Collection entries
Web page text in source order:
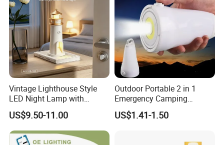
Vintage Lighthouse Style
LED Night Lamp with
Bluetooth Speaker
Moonlight Projection Auto
on off Bedroom Decor
Ornament
US$9.50-11.00
Outdoor Portable 2 in 1
Emergency Camping
Lantern Flashlight COB LED
Lamp Night Light
US$1.41-1.50
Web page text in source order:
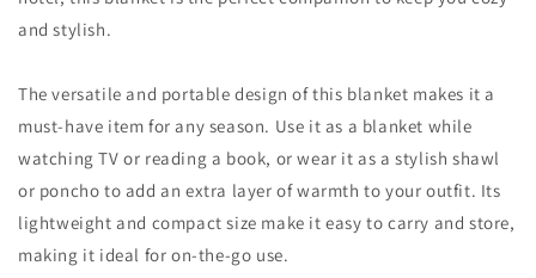
and stylish.
The versatile and portable design of this blanket makes it a
must-have item for any season. Use it as a blanket while
watching TV or reading a book, or wear it as a stylish shawl
or poncho to add an extra layer of warmth to your outfit. Its
lightweight and compact size make it easy to carry and store,
making it ideal for on-the-go use.
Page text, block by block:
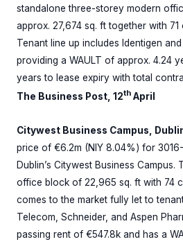
standalone three-storey modern
approx. 27,674 sq. ft together with
Tenant line up includes Identigen
providing a WAULT of approx. 4.24
years to lease expiry with total
The Business Post, 12th April
Citywest Business Campus,
price of €6.2m (NIY 8.04%) for
Dublin’s Citywest Business
office block of 22,965 sq. ft with 74
comes to the market fully let to
Telecom, Schneider, and Aspen
passing rent of €547.8k and has a
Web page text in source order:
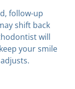
follow-up
shift back
will
your smile
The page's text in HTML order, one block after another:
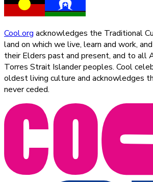
Cool.org acknowledges the Traditional
land on which we live, learn and work,
their Elders past and present, and to all
Torres Strait Islander peoples. Cool
oldest living culture and acknowledges
never ceded.
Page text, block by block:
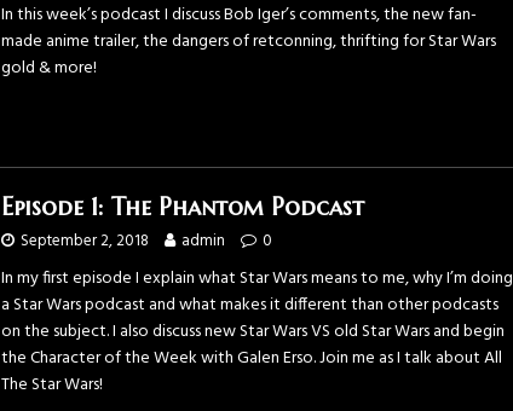
In this week’s podcast I discuss Bob Iger’s comments, the new fan-
made anime trailer, the dangers of retconning, thrifting for Star Wars
gold & more!
Episode 1: The Phantom Podcast
September 2, 2018 admin 0
In my first episode I explain what Star Wars means to me, why I’m doing
a Star Wars podcast and what makes it different than other podcasts
on the subject. I also discuss new Star Wars VS old Star Wars and begin
the Character of the Week with Galen Erso. Join me as I talk about All
The Star Wars!
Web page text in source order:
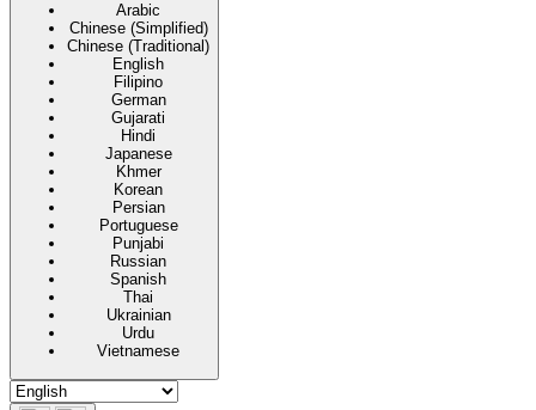
Arabic
Chinese (Simplified)
Chinese (Traditional)
English
Filipino
German
Gujarati
Hindi
Japanese
Khmer
Korean
Persian
Portuguese
Punjabi
Russian
Spanish
Thai
Ukrainian
Urdu
Vietnamese
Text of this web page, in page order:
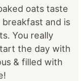
oats taste
and is
You really
the day with
& filled with
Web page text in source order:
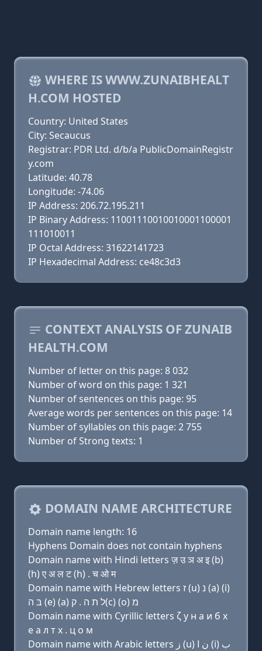
WHERE IS WWW.ZUNAIBHEALT
H.COM HOSTED
Country: United States
City: Secaucus
Registrar: PDR Ltd. d/b/a PublicDomainRegistr
y.com
Latitude: 40.78
Longitude: -74.06
IP Address: 206.72.195.211
IP Binary Address: 11001110010010001100001
111010011
IP Octal Address: 31622141723
IP Hexadecimal Address: ce48c3d3
CONTEXT ANALYSIS OF ZUNAIB
HEALTH.COM
Number of letter on this page: 8 032
Number of word on this page: 1 321
Number of sentences on this page: 95
Average words per sentences on this page: 14
Number of syllables on this page: 2 755
Number of Strong texts: 1
DOMAIN NAME ARCHITECTURE
Domain name length: 16
Hyphens Domain does not contain hyphens
Domain name with Hindi letters ज़ उ ञ अ इ (b)
(h) ए अ ल ट (h) . च ओ म
Domain name with Hebrew letters ז (u) נ (a) (i)
בּ ה (e) (a) ל ת ה . ק(c) (ο) מ
Domain name with Cyrillic letters ζ у н a и б х
e a л т х . ц о м
Domain name with Arabic letters ﺯ (u) ﻥ ﺍ (i) ﺏ
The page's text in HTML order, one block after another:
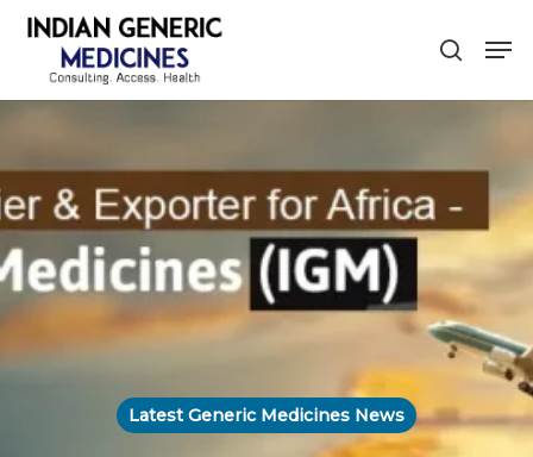
Skip
search
Latest Generic Medicines News
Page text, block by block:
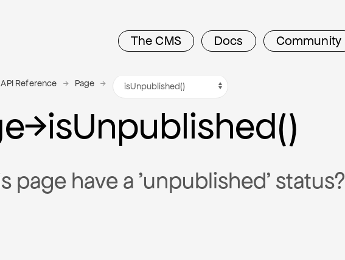
The CMS Docs Community
API Reference Page
→isUnpublished()
page have a 'unpublished' status?
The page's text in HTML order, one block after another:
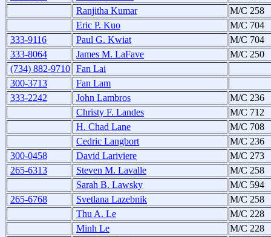
Ranjitha Kumar
M/C 258
Eric P. Kuo
M/C 704
333-9116
Paul G. Kwiat
M/C 704
333-8064
James M. LaFave
M/C 250
(734) 882-9710 Fan Lai
300-3713
Fan Lam
333-2242
John Lambros
M/C 236
Christy F. Landes
M/C 712
H. Chad Lane
M/C 708
Cedric Langbort
M/C 236
300-0458
David Lariviere
M/C 273
265-6313
Steven M. Lavalle
M/C 258
Sarah B. Lawsky
M/C 594
265-6768
Svetlana Lazebnik
M/C 258
Thu A. Le
M/C 228
Minh Le
M/C 228
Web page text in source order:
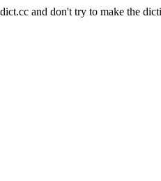
and don't try to make the
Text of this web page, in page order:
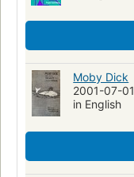
Moby Dick
2001-07-
in English
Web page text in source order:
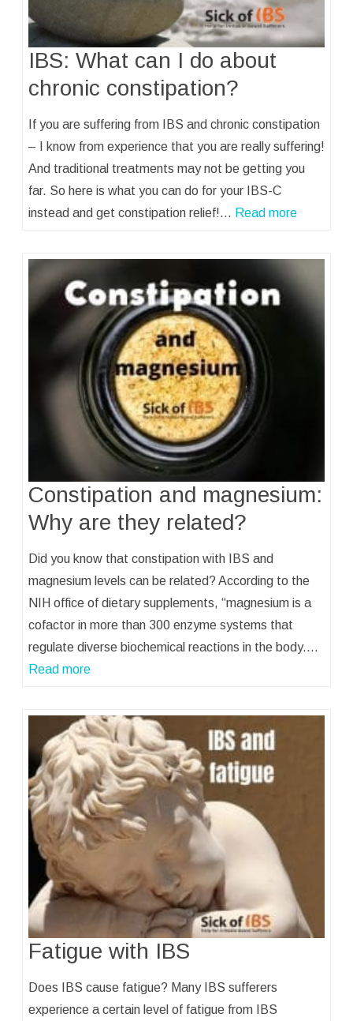
IBS: What can I do about
chronic constipation?
If you are suffering from IBS and chronic constipation
– I know from experience that you are really suffering!
And traditional treatments may not be getting you
far. So here is what you can do for your IBS-C
instead and get constipation relief!… Read more
Constipation and magnesium:
Why are they related?
Did you know that constipation with IBS and
magnesium levels can be related? According to the
NIH office of dietary supplements, “magnesium is a
cofactor in more than 300 enzyme systems that
regulate diverse biochemical reactions in the body.…
Read more
Fatigue with IBS
Does IBS cause fatigue? Many IBS sufferers
experience a certain level of fatigue from IBS
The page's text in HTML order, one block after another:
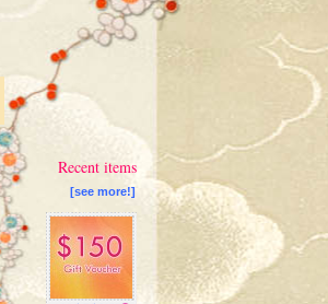
Recent items
[see more!]
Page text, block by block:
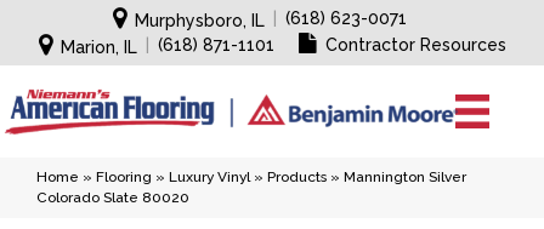
Murphysboro, IL
(618) 623-0071
Marion, IL
(618) 871-1101 Contractor Resources
Home » Flooring » Luxury Vinyl» Products » Mannington Silver
Colorado Slate 80020
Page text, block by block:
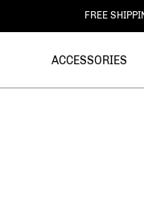
ACCESSORIES
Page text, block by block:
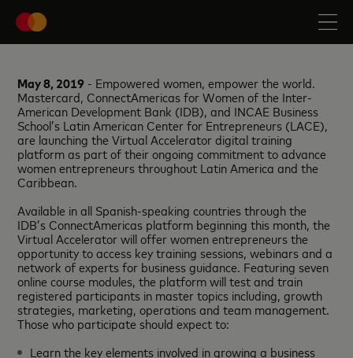
May 8, 2019 - Empowered women, empower the world.
Mastercard, ConnectAmericas for Women of the Inter-
American Development Bank (IDB), and INCAE Business
School’s Latin American Center for Entrepreneurs (LACE),
are launching the Virtual Accelerator digital training
platform as part of their ongoing commitment to advance
women entrepreneurs throughout Latin America and the
Caribbean.
Available in all Spanish-speaking countries through the
IDB’s ConnectAmericas platform beginning this month, the
Virtual Accelerator will offer women entrepreneurs the
opportunity to access key training sessions, webinars and a
network of experts for business guidance. Featuring seven
online course modules, the platform will test and train
registered participants in master topics including, growth
strategies, marketing, operations and team management.
Those who participate should expect to:
Learn the key elements involved in growing a business
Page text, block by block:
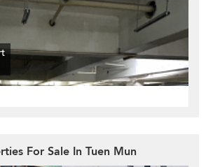
For Sale In Tuen Mun

Task to carry out
Above are the records; repeat exactly the lines from the one holding "Number of Strong texts: 1" down to the one holding "Domain name with Cyrillic", end lines included.

Answer
Number of Strong texts: 1
DOMAIN NAME ARCHITECTURE
Domain name length: 16
Hyphens Domain does not contain hyphens
Domain name with Hindi letters ज़ उ ञ अ इ (b)
(h) ए अ ल ट (h) . च ओ म
Domain name with Hebrew letters ז (u) נ (a) (i)
בּ ה (e) (a) ל ת ה . ק(c) (ο) מ
Domain name with Cyrillic letters ζ у н a и б х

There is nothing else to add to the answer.